If one runs LAMMPS with MPI and CUDA devices, it is recommended to compile the customized OP library for the C++ interface with a [CUDA-Aware MPI](https://developer.nvidia.com/mpi-solutions-gpus) library and CUDA,
otherwise the communication between GPU cards falls back to the slower CPU implementation.

## Limitations of the JAX backend with LAMMPS {{ jax_icon }}

When using the JAX backend, 2 or more MPI ranks are not supported. One must set `map` to `yes` using the [`atom_modify`](https://docs.lammps.org/atom_modify.html) command.

```lammps
atom_modify map yes
```

See the example `examples/water/lmp/jax_dpa.lammps`.

## Data format

DPA-2 supports both the [standard data format](../data/system.md) and the [mixed type data format](../data/system.md#mixed-type).

## Type embedding

Type embedding is within this descriptor with the {ref}`tebd_dim <model[standard]/descriptor[dpa2]/tebd_dim>` argument.

## Model compression

Model compression is supported when {ref}`repinit/tebd_input_mode <model[standard]/descriptor[dpa2]/repinit/tebd_input_mode>` is `strip`.

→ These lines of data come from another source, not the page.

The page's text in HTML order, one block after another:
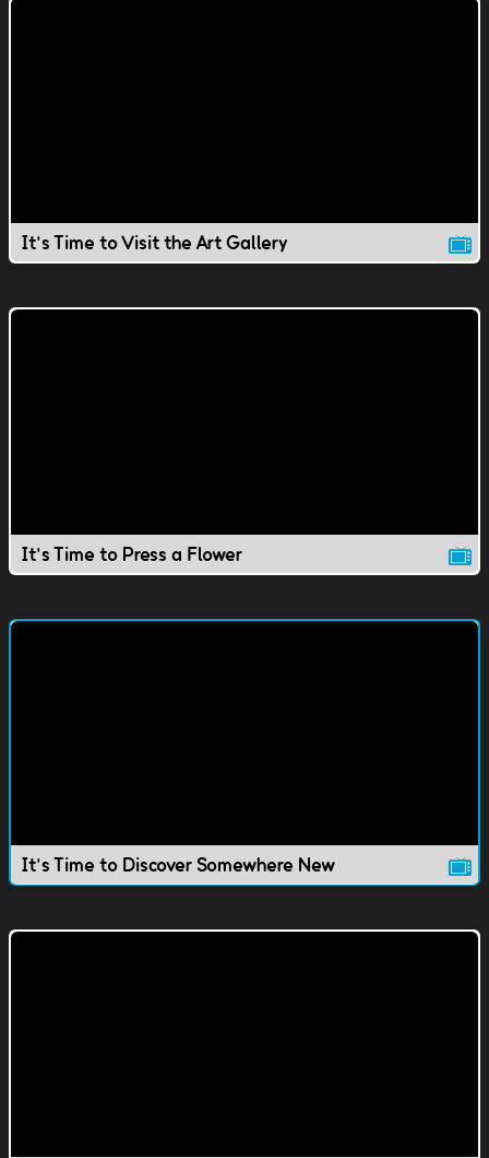
It's Time to Visit the Art Gallery
It's Time to Press a Flower
It's Time to Discover Somewhere New
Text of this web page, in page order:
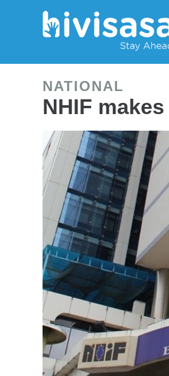
NATIONAL
NHIF
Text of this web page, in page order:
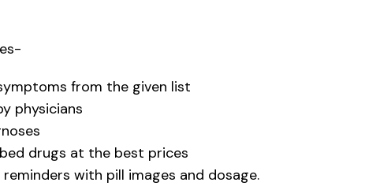
from the given list
physicians
drugs at the best prices
with pill images and dosage.
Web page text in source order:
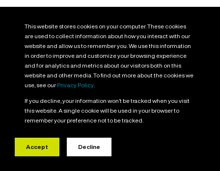
This website stores cookies on your computer. These cookies
are used to collect information about how you interact with our
website and allow us to remember you. We use this information
in order to improve and customize your browsing experience
and for analytics and metrics about our visitors both on this
website and other media. To find out more about the cookies we
use, see ourPrivacy Policy.
If you decline, your information won’t be tracked when you visit
this website. A single cookie will be used in your browser to
remember your preference not to be tracked.
Accept Decline
Your Data Protection Rights
You have a number of rights under Data Protection
Law which, in certain circumstances, you may be
able to exercise in relation to the Personal Data we
process about you. This includes:
Right to Access:You have a right to receive a
copy of the Personal Data we hold about you. This
Request.
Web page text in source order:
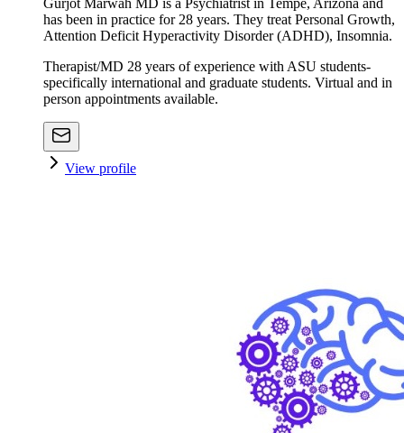
has been in practice for 28 years. They treat Personal Growth,
Attention Deficit Hyperactivity Disorder (ADHD), Insomnia.
Therapist/MD 28 years of experience with ASU students-
specifically international and graduate students. Virtual and in
person appointments available.
View profile
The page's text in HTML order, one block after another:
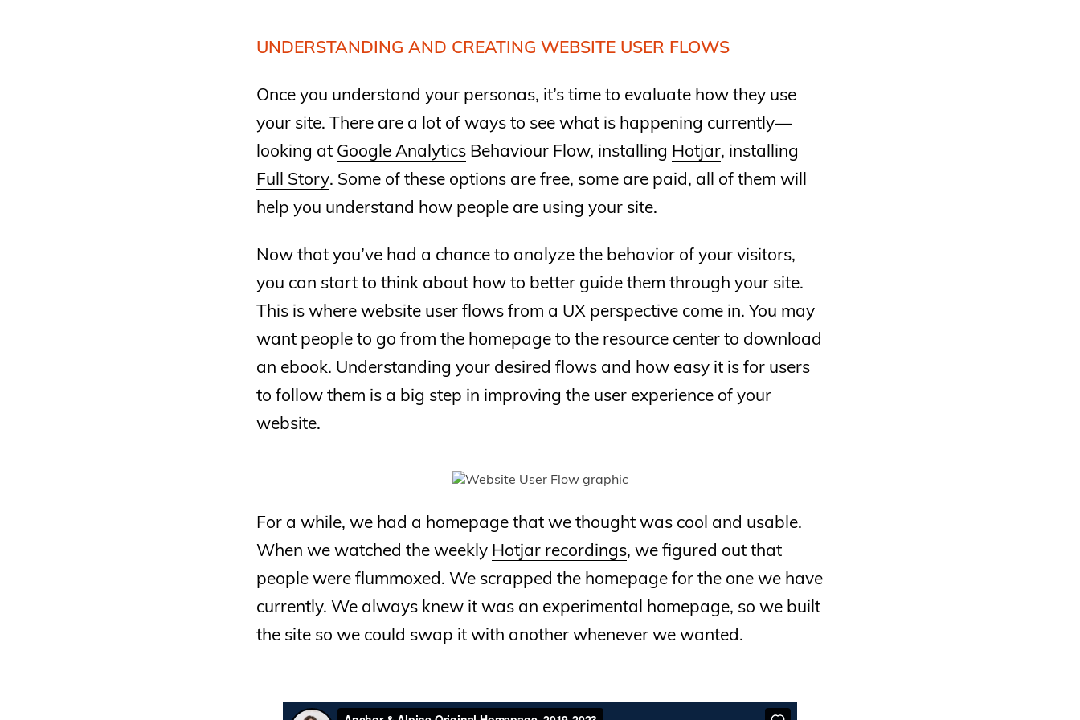
UNDERSTANDING AND CREATING WEBSITE USER FLOWS
Once you understand your personas, it’s time to evaluate how they use
your site. There are a lot of ways to see what is happening currently—
looking at Google Analytics Behaviour Flow, installing Hotjar, installing
Full Story. Some of these options are free, some are paid, all of them will
help you understand how people are using your site.
Now that you’ve had a chance to analyze the behavior of your visitors,
you can start to think about how to better guide them through your site.
This is where website user flows from a UX perspective come in. You may
want people to go from the homepage to the resource center to download
an ebook. Understanding your desired flows and how easy it is for users
to follow them is a big step in improving the user experience of your
website.
For a while, we had a homepage that we thought was cool and usable.
When we watched the weekly Hotjar recordings, we figured out that
people were flummoxed. We scrapped the homepage for the one we have
currently. We always knew it was an experimental homepage, so we built
the site so we could swap it with another whenever we wanted.
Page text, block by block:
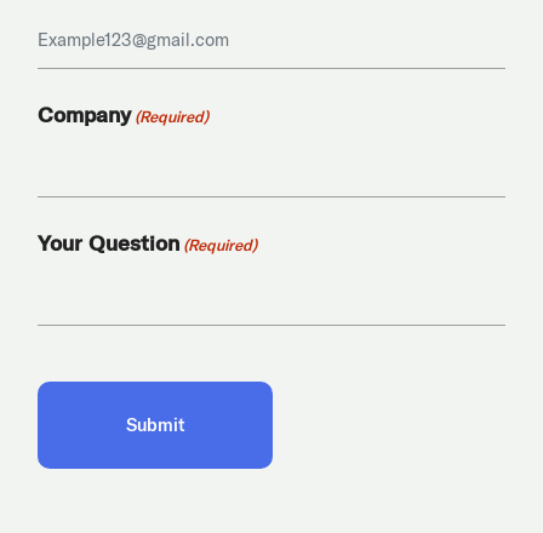
Company (Required)
Your Question (Required)
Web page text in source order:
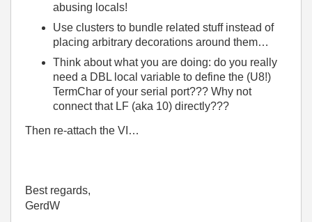
abusing locals!
Use clusters to bundle related stuff instead of
placing arbitrary decorations around them…
Think about what you are doing: do you really
need a DBL local variable to define the (U8!)
TermChar of your serial port??? Why not
connect that LF (aka 10) directly???
Then re-attach the VI…
Best regards,
GerdW
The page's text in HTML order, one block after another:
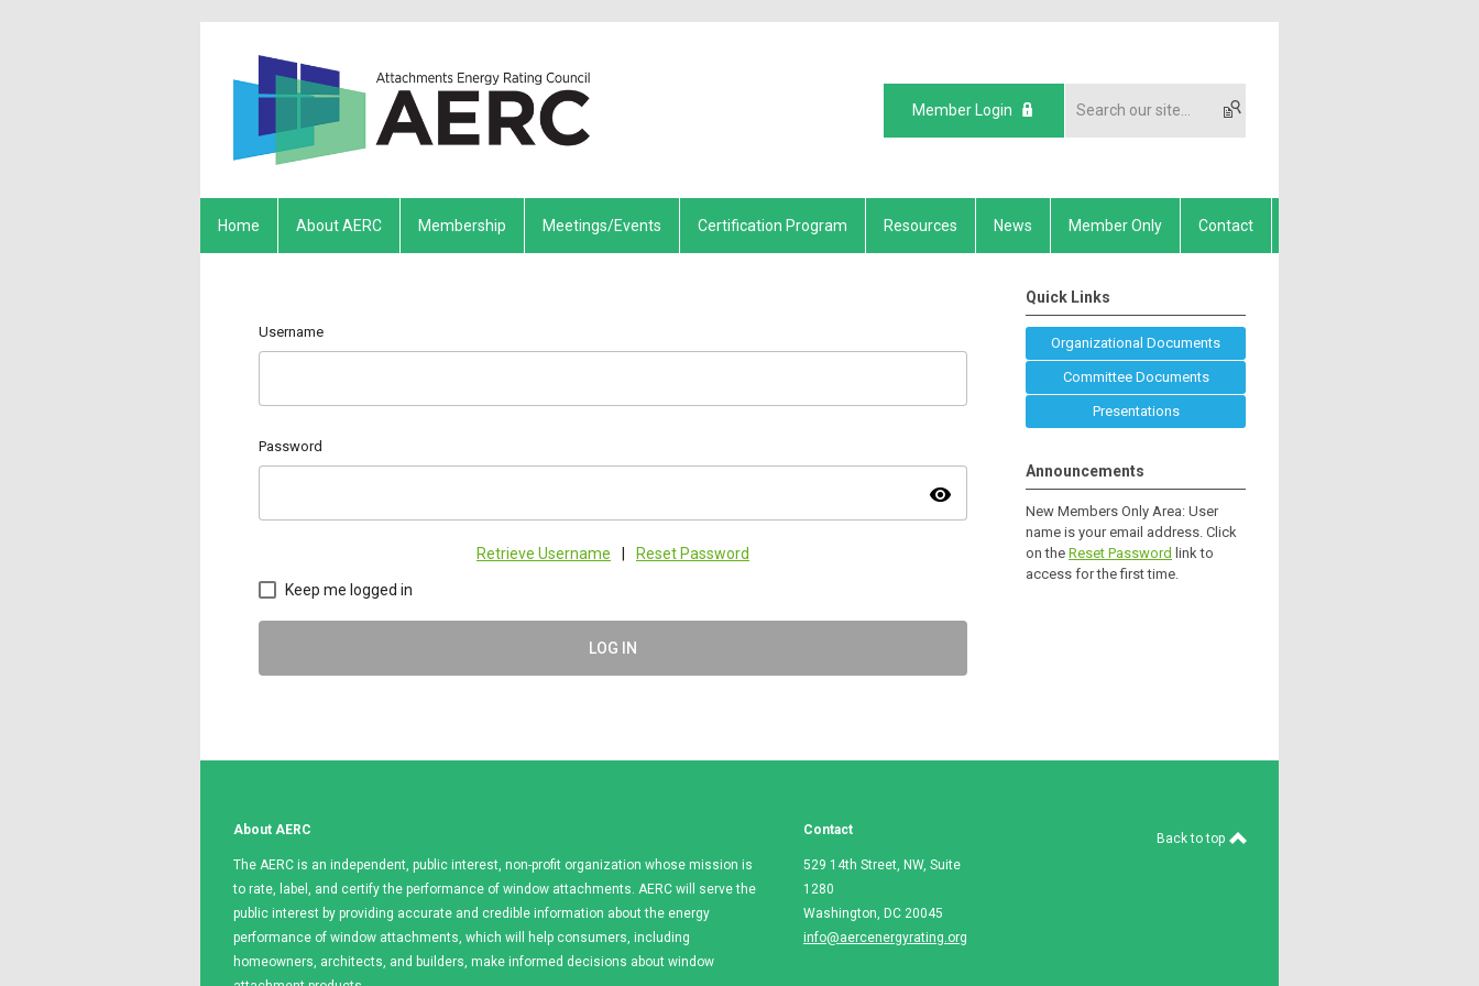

- If {ref}`repinit/attn_layer <model[standard]/descriptor[dpa2]/repinit/attn_layer>` is `0`, both the type embedding and geometric parts inside `repinit` are compressed.
- If `repinit/attn_layer` is not `0`, only the type embedding tables are compressed and the geometric attention layers remain as neural networks.

An example is given in `examples/water/dpa2/input_torch_compressible.json`.
The performance improvement will be limited if other parts are more expensive.